● **INFORMATION SHOWN**
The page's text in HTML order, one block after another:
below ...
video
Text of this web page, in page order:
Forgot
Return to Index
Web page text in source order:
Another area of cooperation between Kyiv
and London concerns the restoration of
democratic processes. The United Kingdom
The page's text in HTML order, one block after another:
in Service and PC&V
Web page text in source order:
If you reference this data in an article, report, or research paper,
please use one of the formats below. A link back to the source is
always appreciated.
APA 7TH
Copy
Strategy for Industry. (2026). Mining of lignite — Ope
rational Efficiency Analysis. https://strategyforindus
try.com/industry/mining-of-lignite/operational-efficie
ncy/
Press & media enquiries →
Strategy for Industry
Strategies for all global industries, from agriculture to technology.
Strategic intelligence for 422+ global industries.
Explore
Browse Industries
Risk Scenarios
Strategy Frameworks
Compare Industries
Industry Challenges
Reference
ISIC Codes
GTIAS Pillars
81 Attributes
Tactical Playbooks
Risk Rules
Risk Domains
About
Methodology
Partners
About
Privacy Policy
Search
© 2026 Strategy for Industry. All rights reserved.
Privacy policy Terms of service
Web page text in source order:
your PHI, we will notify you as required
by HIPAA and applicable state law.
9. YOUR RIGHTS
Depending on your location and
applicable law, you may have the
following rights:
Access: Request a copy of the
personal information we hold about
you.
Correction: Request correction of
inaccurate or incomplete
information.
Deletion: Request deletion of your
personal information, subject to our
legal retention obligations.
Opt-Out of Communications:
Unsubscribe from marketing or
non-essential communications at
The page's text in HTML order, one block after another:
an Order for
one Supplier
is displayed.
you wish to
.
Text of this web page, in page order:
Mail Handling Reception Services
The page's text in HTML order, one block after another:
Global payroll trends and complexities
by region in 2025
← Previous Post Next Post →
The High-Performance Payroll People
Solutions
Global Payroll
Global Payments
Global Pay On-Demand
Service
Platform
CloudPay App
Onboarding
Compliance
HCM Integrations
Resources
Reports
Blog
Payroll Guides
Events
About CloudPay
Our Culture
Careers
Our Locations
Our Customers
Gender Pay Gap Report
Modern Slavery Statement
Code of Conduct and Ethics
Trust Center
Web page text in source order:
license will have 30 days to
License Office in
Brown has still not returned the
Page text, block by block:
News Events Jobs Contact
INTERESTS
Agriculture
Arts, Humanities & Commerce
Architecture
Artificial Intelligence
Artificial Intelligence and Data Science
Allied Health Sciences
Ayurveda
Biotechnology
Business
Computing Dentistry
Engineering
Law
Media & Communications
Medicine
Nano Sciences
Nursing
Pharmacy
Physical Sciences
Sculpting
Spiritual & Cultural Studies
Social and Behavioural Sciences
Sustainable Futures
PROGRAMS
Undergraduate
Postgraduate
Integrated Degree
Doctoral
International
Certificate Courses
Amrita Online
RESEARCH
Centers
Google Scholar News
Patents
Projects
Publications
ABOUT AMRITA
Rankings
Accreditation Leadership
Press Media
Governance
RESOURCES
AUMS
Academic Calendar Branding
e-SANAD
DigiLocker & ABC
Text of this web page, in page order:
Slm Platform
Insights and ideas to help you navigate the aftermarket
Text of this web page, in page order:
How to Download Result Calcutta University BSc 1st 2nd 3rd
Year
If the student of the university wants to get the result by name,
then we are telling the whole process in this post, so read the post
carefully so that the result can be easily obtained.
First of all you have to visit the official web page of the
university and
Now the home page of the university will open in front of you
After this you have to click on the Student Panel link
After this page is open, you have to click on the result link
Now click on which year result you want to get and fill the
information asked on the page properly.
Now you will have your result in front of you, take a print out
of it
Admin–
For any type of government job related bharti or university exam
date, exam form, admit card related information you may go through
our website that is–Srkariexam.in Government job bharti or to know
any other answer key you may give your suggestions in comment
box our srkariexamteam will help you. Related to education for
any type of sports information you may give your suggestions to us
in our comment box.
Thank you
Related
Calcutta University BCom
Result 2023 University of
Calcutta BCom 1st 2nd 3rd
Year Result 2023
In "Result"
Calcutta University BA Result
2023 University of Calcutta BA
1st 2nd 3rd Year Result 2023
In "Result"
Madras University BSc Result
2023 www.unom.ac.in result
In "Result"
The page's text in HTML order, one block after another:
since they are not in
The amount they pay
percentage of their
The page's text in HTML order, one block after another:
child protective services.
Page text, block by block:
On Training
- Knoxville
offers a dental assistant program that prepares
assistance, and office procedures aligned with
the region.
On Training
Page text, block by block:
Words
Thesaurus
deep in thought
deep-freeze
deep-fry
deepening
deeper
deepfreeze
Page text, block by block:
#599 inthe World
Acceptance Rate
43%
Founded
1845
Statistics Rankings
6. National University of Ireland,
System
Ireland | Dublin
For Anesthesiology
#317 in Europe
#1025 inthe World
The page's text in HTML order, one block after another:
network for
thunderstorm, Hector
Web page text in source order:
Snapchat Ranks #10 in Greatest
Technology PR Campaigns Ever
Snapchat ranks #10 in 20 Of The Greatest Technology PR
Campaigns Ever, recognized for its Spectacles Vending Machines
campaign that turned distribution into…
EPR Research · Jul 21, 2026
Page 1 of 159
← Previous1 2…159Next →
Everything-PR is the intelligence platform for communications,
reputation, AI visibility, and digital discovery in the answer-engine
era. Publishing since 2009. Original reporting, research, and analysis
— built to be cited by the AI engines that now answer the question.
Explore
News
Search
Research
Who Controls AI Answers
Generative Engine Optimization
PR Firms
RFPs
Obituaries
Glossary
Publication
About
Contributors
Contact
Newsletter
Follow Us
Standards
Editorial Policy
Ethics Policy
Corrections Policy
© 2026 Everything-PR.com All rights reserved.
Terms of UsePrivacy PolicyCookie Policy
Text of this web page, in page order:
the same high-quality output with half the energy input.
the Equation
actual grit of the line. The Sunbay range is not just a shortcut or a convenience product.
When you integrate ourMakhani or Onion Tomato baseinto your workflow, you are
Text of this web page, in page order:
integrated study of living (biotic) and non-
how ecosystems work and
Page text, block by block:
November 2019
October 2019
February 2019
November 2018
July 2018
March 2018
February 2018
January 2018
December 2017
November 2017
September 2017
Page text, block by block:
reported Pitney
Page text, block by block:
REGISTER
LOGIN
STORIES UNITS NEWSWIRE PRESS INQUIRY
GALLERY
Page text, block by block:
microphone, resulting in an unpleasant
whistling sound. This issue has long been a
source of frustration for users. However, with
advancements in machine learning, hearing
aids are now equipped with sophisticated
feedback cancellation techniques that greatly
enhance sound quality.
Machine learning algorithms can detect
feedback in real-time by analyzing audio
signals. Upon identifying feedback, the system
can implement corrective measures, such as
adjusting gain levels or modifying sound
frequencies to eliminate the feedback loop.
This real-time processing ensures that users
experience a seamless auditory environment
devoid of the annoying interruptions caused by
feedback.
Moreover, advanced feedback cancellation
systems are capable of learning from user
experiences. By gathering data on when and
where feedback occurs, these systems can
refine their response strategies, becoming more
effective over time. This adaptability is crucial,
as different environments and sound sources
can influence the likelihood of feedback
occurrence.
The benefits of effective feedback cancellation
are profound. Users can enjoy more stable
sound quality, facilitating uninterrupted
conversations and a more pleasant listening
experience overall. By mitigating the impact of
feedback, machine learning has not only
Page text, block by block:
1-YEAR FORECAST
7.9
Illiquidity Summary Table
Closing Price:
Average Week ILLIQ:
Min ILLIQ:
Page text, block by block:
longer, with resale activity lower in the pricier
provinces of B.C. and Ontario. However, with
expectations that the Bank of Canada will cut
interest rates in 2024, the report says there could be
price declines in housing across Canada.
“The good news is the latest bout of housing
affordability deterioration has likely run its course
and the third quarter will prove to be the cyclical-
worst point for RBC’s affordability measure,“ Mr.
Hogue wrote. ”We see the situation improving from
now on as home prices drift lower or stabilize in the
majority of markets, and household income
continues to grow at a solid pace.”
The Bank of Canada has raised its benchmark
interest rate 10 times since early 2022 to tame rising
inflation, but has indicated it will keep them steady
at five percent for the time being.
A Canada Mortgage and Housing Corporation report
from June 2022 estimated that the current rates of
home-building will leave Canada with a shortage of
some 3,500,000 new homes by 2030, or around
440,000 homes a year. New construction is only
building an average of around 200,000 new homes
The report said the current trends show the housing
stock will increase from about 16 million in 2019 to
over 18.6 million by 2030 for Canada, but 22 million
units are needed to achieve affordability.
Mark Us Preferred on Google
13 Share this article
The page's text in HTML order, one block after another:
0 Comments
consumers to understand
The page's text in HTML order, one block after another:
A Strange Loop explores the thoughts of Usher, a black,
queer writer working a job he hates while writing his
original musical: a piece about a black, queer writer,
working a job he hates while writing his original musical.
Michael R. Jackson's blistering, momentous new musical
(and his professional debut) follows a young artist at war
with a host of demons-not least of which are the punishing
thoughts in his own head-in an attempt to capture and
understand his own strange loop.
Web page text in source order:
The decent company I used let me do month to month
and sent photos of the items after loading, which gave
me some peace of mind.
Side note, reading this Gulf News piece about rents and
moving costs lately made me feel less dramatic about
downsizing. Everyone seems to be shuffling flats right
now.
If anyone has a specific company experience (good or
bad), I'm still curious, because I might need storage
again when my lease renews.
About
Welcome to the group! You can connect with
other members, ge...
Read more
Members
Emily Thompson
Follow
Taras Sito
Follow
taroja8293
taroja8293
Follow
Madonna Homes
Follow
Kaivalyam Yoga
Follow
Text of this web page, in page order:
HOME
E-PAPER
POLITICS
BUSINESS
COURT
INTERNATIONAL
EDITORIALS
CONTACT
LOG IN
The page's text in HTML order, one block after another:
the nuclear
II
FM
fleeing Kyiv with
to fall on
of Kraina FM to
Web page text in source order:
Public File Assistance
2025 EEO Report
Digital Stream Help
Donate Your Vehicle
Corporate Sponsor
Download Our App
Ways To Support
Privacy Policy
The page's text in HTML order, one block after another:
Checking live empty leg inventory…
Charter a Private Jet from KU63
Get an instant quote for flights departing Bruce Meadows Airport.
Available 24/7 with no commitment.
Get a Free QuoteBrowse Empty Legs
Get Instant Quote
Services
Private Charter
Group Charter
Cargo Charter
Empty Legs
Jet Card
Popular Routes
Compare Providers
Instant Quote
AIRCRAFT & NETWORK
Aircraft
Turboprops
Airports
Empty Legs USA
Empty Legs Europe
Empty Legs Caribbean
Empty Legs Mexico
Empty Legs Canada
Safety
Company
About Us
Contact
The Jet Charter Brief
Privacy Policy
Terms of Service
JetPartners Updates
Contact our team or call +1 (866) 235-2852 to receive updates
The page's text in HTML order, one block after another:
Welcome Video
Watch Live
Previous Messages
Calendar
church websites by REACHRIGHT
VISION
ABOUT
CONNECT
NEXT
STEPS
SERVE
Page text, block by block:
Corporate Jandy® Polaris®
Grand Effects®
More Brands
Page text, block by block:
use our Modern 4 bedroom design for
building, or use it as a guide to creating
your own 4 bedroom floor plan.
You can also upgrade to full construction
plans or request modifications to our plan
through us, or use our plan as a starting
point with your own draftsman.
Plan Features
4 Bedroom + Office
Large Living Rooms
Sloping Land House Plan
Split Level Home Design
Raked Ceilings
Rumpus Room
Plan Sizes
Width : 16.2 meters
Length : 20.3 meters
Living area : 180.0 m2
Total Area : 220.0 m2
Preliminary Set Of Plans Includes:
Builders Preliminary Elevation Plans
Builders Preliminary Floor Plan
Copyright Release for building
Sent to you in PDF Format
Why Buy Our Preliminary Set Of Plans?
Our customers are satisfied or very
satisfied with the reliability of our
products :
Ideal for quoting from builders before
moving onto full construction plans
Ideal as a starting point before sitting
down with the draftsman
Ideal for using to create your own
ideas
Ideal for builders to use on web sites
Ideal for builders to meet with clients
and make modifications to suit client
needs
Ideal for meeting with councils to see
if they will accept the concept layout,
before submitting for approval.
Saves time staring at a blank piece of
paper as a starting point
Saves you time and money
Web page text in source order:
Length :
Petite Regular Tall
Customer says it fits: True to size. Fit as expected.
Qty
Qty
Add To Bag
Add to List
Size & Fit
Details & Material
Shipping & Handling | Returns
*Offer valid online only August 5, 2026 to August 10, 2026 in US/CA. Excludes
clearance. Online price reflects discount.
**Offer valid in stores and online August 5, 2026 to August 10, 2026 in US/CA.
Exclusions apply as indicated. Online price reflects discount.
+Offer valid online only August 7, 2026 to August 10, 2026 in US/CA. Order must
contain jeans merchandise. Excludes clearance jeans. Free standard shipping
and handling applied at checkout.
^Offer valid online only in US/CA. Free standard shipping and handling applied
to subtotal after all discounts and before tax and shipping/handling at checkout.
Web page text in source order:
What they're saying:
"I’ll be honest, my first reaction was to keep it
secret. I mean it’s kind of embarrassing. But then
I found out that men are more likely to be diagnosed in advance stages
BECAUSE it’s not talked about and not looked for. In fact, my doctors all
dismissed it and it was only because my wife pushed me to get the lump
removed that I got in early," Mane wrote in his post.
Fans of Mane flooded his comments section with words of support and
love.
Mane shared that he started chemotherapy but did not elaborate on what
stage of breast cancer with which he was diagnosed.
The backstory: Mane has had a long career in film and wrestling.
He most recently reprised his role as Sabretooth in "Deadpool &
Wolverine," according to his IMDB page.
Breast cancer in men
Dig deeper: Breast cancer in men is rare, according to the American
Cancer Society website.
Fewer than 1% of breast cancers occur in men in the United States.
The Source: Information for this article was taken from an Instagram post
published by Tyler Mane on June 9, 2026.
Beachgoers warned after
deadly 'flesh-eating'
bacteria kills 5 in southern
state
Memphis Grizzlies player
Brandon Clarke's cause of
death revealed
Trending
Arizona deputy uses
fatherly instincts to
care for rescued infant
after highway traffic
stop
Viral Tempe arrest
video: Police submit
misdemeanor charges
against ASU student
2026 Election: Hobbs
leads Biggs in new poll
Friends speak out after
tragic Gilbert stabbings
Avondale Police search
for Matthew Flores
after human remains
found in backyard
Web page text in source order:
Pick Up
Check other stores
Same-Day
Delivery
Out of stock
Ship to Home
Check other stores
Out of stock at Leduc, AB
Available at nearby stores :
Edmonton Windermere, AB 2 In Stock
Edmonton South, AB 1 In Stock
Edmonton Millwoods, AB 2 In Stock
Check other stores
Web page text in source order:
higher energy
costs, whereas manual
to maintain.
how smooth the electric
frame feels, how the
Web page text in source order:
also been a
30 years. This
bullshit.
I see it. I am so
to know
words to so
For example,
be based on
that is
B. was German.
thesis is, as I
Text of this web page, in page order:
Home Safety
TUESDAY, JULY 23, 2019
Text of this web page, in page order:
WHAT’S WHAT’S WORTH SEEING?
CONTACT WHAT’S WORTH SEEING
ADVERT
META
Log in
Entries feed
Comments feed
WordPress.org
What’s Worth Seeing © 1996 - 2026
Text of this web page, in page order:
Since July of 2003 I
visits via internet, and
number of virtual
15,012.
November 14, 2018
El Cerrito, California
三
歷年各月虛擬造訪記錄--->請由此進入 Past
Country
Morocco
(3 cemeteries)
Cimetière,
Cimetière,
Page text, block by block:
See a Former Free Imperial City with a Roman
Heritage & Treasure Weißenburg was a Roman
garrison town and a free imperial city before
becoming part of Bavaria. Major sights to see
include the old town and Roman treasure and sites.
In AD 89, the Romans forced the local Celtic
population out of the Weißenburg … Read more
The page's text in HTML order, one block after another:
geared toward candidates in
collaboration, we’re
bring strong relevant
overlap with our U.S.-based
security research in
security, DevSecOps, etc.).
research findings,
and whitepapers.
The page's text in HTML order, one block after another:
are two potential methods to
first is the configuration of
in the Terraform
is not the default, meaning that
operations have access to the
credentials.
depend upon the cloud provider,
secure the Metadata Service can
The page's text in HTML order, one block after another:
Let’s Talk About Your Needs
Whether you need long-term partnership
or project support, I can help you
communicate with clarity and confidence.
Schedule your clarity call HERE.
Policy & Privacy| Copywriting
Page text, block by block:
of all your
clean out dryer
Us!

● **EXERCISE OBJECTIVE**
Wherever the word "trends" appears in the data, return the whole line.

● **RESPONSE TO THE EXERCISE**
Global payroll trends and complexities
The report said the current trends show the housing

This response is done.